Concatenate head outputs along the feature dimension:

  • O_concat = [O^{(1)} | O^{(2)} | … | O^{(h)}]

If each O^{(r)} ∈ ℝ^{L×d_v} and d_v = d_k, then O_concat ∈ ℝ^{L×(h d_k)} = ℝ^{L×d_model}.

Then apply a final learned output projection:

  • Y = O_concat W_O where W_O ∈ ℝ^{d_model×d_model}

This final mixing matters: it lets the model combine information across heads.

Self-attention vs cross-attention inside MHA

Multi-head attention is a pattern, and it can be used in different places:

  • Self-attention: Q, K, V come from the same X.
  • Cross-attention: Q comes from decoder states X_dec; K and V come from encoder states X_enc.

Cross-attention formula:

  • Attention(X_dec, X_enc) = softmax( (X_dec W_Q)(X_enc W_K)ᵀ / √d_k + M ) (X_enc W_V)

Here the decoder learns to retrieve information from the encoded source sequence.

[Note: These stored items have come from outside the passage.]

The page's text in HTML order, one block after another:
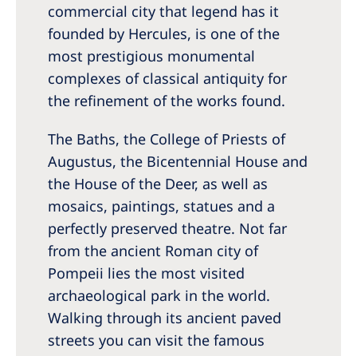
commercial city that legend has it
founded by Hercules, is one of the
most prestigious monumental
complexes of classical antiquity for
the refinement of the works found.
The Baths, the College of Priests of
Augustus, the Bicentennial House and
the House of the Deer, as well as
mosaics, paintings, statues and a
perfectly preserved theatre. Not far
from the ancient Roman city of
Pompeii lies the most visited
archaeological park in the world.
Walking through its ancient paved
streets you can visit the famous
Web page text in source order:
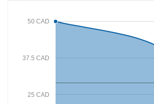
25 CAD
37.5 CAD
50 CAD
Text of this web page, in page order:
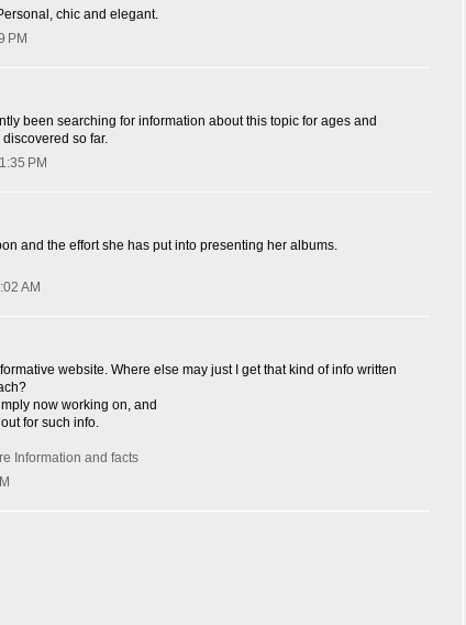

Practical interpretation of heads

A helpful mental model:

  • Each head defines its own “matching function” (via W_Q and W_K)
  • and its own “payload space” (via W_V)

So attention isn’t only where to look; it’s also what to bring back.

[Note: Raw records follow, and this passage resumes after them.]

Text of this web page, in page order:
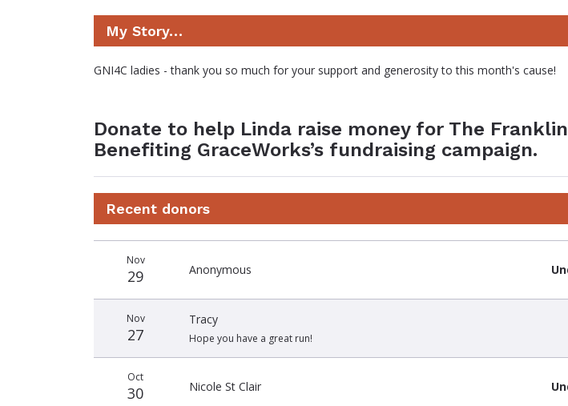
My Story…
GNI4C ladies - thank you so much for your support and generosity to this month's cause!
Donate to help Linda raise money for The
Benefiting GraceWorks’s fundraising campaign.
Recent donors
amount
Nov
29 Anonymous
Nov
27
Tracy
Hope you have a great run!
Oct
30 Nicole St Clair
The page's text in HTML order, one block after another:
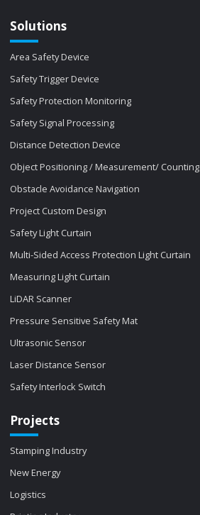
Solutions
Area Safety Device
Safety Trigger Device
Safety Protection Monitoring
Safety Signal Processing
Distance Detection Device
Object Positioning / Measurement/ Counting
Obstacle Avoidance Navigation
Project Custom Design
Safety Light Curtain
Multi-Sided Access Protection Light Curtain
Measuring Light Curtain
LiDAR Scanner
Pressure Sensitive Safety Mat
Ultrasonic Sensor
Laser Distance Sensor
Safety Interlock Switch
Projects
Stamping Industry
New Energy
Logistics
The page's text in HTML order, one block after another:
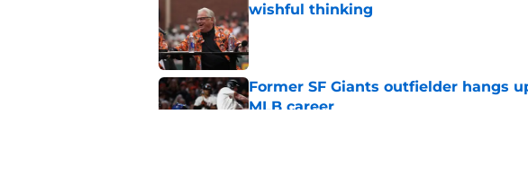
wishful thinking
Published by on Invalid Date
Former SF Giants outfielder hangs
MLB career
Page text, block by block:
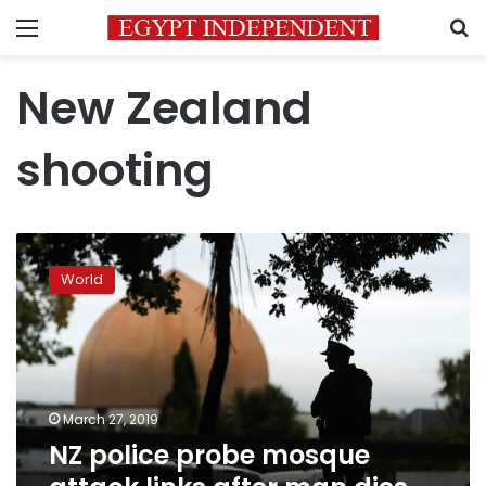
Menu
New Zealand
shooting
NZ
police
probe
mosque
attack
links
man
dies
in
stand-
World
March 27, 2019
NZ police probe mosque
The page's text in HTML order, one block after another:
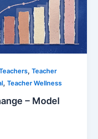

A note on head dimension choice

Holding d_model fixed, increasing h decreases d_k. There is a trade-off:

ChoiceBenefitCost
More heads (higher h)More parallel subspacesSmaller d_k per head (less capacity per head), overhead
Fewer headsMore capacity per headFewer distinct attention patterns

Empirically, standard settings (8–32 heads depending on width) work well, but variants exist (multi-query, grouped-query attention) to reduce memory/compute during decoding.

Core Mechanic 3: The Transformer Layer (Sublayers, Residuals, LayerNorm, FFN)

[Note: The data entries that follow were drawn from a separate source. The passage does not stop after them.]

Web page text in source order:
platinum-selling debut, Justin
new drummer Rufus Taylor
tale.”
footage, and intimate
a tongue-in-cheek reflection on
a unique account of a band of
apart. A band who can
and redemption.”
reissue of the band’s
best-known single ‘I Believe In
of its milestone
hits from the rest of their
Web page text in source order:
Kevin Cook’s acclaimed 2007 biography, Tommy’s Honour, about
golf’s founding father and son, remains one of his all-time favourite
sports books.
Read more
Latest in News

Why the Transformer is a stack of simple blocks

A single attention layer can mix tokens once, but deep language understanding requires multiple rounds of:

  • gathering context
  • transforming it
  • gathering again at a higher abstraction

So Transformers stack identical blocks. The stability of deep stacking relies on residual connections and layer normalization.

The canonical encoder layer

An encoder layer has two sublayers:

1) Multi-head self-attention (MHA)

2) Position-wise feed-forward network (FFN)

Each sublayer is wrapped by residual + layer norm. There are two common normalization conventions:

ConventionPatternNotes
Post-LN (original 2017)X + Sublayer(X) → LNCan be harder to optimize at great depth
Pre-LN (common today)X → LN → Sublayer → X + …Typically more stable for deep stacks

We’ll write pre-LN, since it’s widely used.

Pre-LN encoder layer equations

Let X ∈ ℝ^{L×d_model} be the layer input.

(1) Attention sublayer

  • U = LN(X)
  • A = MHA(U, U, U; M_padding)
  • X′ = X + Dropout(A)

(2) Feed-forward sublayer

  • V = LN(X′)
  • F = FFN(V)
  • Y = X′ + Dropout(F)

Output is Y.

What “position-wise FFN” means

The FFN is the same MLP applied independently to each position.

Typical form:

  • FFN(x) = W₂ σ(W₁ x + b₁) + b₂

Where:

  • W₁ ∈ ℝ^{d_model×d_ff}
  • W₂ ∈ ℝ^{d_ff×d_model}
  • σ is a nonlinearity (ReLU, GELU, SwiGLU variants)
  • d_ff is often 4× d_model (e.g., 3072 for 768)

Even though FFN doesn’t mix tokens, it adds substantial capacity: it can reshape and recombine features within each token vector.

The decoder layer

A decoder layer adds one more attention sublayer:

1) Masked multi-head self-attention (causal)

2) Cross-attention over encoder outputs (optional in encoder–decoder)

3) Feed-forward network

Pre-LN decoder (encoder–decoder) sketch:

  • X₁ = X + MHA(LN(X), LN(X), LN(X); M_causal)
  • X₂ = X₁ + MHA(LN(X₁), K_enc, V_enc; M_enc_padding)
  • Y = X₂ + FFN(LN(X₂))

If it’s decoder-only (GPT-style), you omit the cross-attention term.

Why residual connections matter (conceptual)

Residuals let the model learn modifications rather than complete rewrites.

If a sublayer initially does something unhelpful, the residual path preserves the input:

  • X_out = X_in + ε

This makes gradients flow more directly through many layers. In deep Transformers (dozens to hundreds of layers), residual pathways are essential.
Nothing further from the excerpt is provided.